- [Task prompt]: Once the pictures are set aside, reproduce the entries below exactly.
### Recorded data
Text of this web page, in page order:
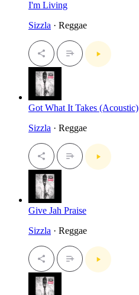
I'm Living
Sizzla · Reggae
Got What It Takes (Acoustic)
Sizzla · Reggae
Give Jah Praise
Sizzla · Reggae
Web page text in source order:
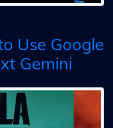
Use Google
Gemini
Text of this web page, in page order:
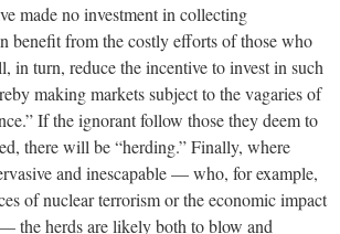
made no investment in collecting
benefit from the costly efforts of those who
turn, reduce the incentive to invest in such
making markets subject to the vagaries of
If the ignorant follow those they deem to
there will be “herding.” Finally, where
and inescapable — who, for example,
of nuclear terrorism or the economic impact
the herds are likely both to blow and
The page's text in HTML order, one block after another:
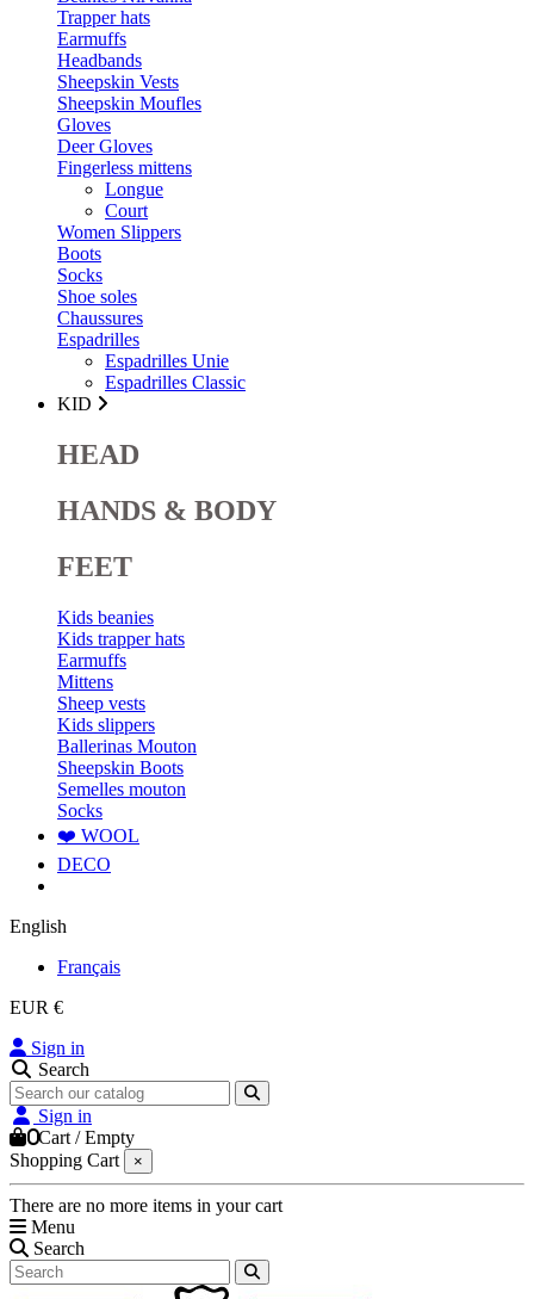
Trapper hats
Earmuffs
Headbands
Sheepskin Vests
Sheepskin Moufles
Gloves
Deer Gloves
Fingerless mittens
Longue
Court
Women Slippers
Boots
Socks
Shoe soles
Chaussures
Espadrilles
Espadrilles Unie
Espadrilles Classic
KID
HEAD
HANDS & BODY
FEET
Kids beanies
Kids trapper hats
Earmuffs
Mittens
Sheep vests
Kids slippers
Ballerinas Mouton
Sheepskin Boots
Semelles mouton
Socks
❤️ WOOL
DECO
English
Français
EUR €
Sign in
Search
Sign in
0Cart /Empty
Shopping Cart
×
There are no more items in your cart
Menu
Search
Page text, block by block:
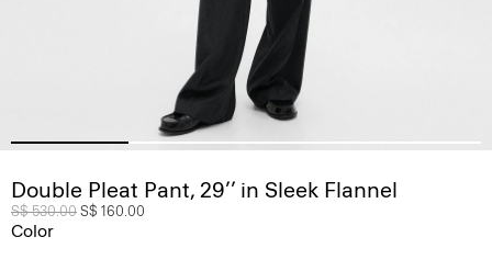
Double Pleat Pant, 29’’ in Sleek Flannel
Price reduced from
S$ 530.00 to
S$ 160.00
Color
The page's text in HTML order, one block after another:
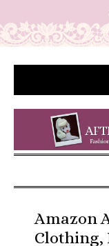
Amazon
Clothing,
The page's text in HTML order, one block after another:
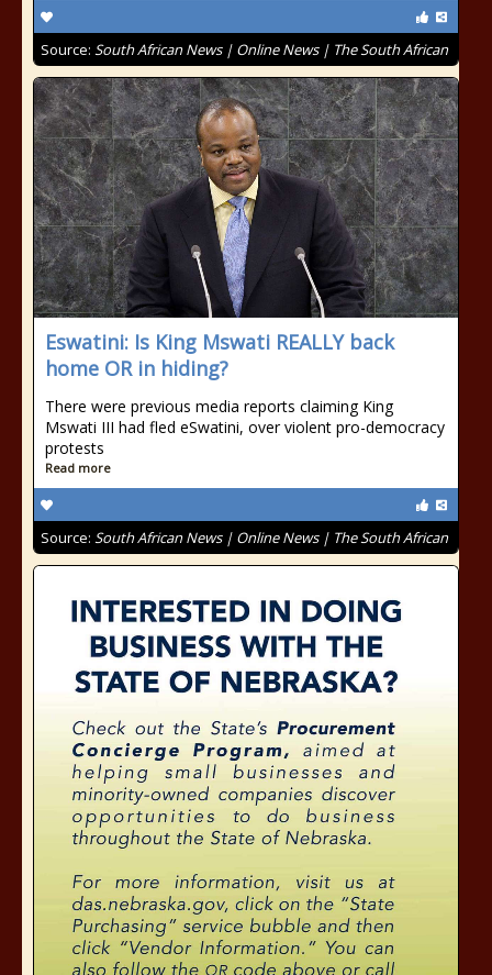
Source: South African News | Online News | The South African
Eswatini: Is King Mswati REALLY back
home OR in hiding?
There were previous media reports claiming King
Mswati III had fled eSwatini, over violent pro-democracy
protests
Read more
Source: South African News | Online News | The South African
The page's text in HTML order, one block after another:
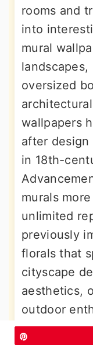
rooms and
into
mural
oversized
wallpapers
after
in 18th-
murals
unlimited
previously
florals that
cityscape
aesthetics,
outdoor
murals
elegant
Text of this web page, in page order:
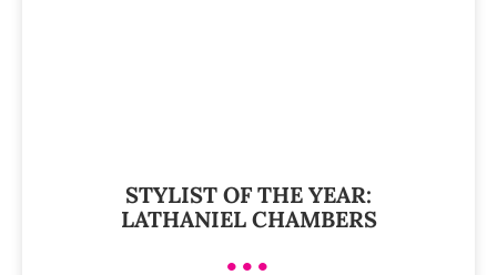
STYLIST OF THE YEAR:
LATHANIEL CHAMBERS
•••
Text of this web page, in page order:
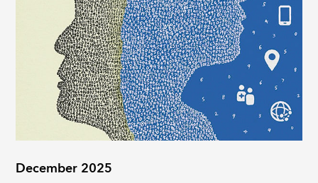
December 2025
######
- [The completed task]:
Text of this web page, in page order:
I'm Living
Sizzla · Reggae
Got What It Takes (Acoustic)
Sizzla · Reggae
Give Jah Praise
Sizzla · Reggae
Web page text in source order:
Use Google
Gemini
Text of this web page, in page order:
made no investment in collecting
benefit from the costly efforts of those who
turn, reduce the incentive to invest in such
making markets subject to the vagaries of
If the ignorant follow those they deem to
there will be “herding.” Finally, where
and inescapable — who, for example,
of nuclear terrorism or the economic impact
the herds are likely both to blow and
The page's text in HTML order, one block after another:
Trapper hats
Earmuffs
Headbands
Sheepskin Vests
Sheepskin Moufles
Gloves
Deer Gloves
Fingerless mittens
Longue
Court
Women Slippers
Boots
Socks
Shoe soles
Chaussures
Espadrilles
Espadrilles Unie
Espadrilles Classic
KID
HEAD
HANDS & BODY
FEET
Kids beanies
Kids trapper hats
Earmuffs
Mittens
Sheep vests
Kids slippers
Ballerinas Mouton
Sheepskin Boots
Semelles mouton
Socks
❤️ WOOL
DECO
English
Français
EUR €
Sign in
Search
Sign in
0Cart /Empty
Shopping Cart
×
There are no more items in your cart
Menu
Search
Page text, block by block:
Double Pleat Pant, 29’’ in Sleek Flannel
Price reduced from
S$ 530.00 to
S$ 160.00
Color
The page's text in HTML order, one block after another:
Amazon
Clothing,
The page's text in HTML order, one block after another:
Source: South African News | Online News | The South African
Eswatini: Is King Mswati REALLY back
home OR in hiding?
There were previous media reports claiming King
Mswati III had fled eSwatini, over violent pro-democracy
protests
Read more
Source: South African News | Online News | The South African
The page's text in HTML order, one block after another:
rooms and
into
mural
oversized
wallpapers
after
in 18th-
murals
unlimited
previously
florals that
cityscape
aesthetics,
outdoor
murals
elegant
Text of this web page, in page order:
STYLIST OF THE YEAR:
LATHANIEL CHAMBERS
•••
Text of this web page, in page order:
December 2025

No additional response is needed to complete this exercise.